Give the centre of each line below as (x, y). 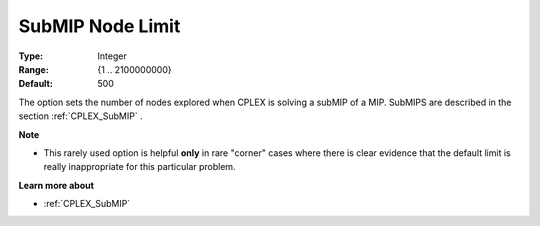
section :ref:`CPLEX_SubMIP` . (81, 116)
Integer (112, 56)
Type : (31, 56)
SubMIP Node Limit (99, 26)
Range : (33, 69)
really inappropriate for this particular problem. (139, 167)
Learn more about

+ + + +

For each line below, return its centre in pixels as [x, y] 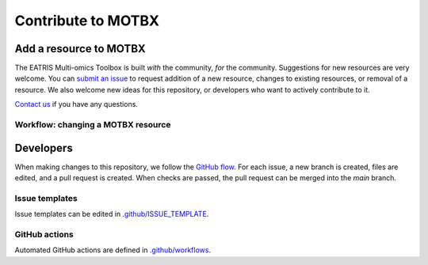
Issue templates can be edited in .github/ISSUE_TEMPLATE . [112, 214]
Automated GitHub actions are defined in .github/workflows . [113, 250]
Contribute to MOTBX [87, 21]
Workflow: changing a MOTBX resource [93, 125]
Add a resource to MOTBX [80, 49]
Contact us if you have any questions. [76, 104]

+ + + +

> TASK REQUIREMENTS
In the listing above, find the line containing "Automated GitHub actions" and the line containing "Contact us if". Output them and every line between, exactly, and nothing else.

> PROBLEM SOLUTION
Automated GitHub actions are defined in .github/workflows . [113, 250]
Contribute to MOTBX [87, 21]
Workflow: changing a MOTBX resource [93, 125]
Add a resource to MOTBX [80, 49]
Contact us if you have any questions. [76, 104]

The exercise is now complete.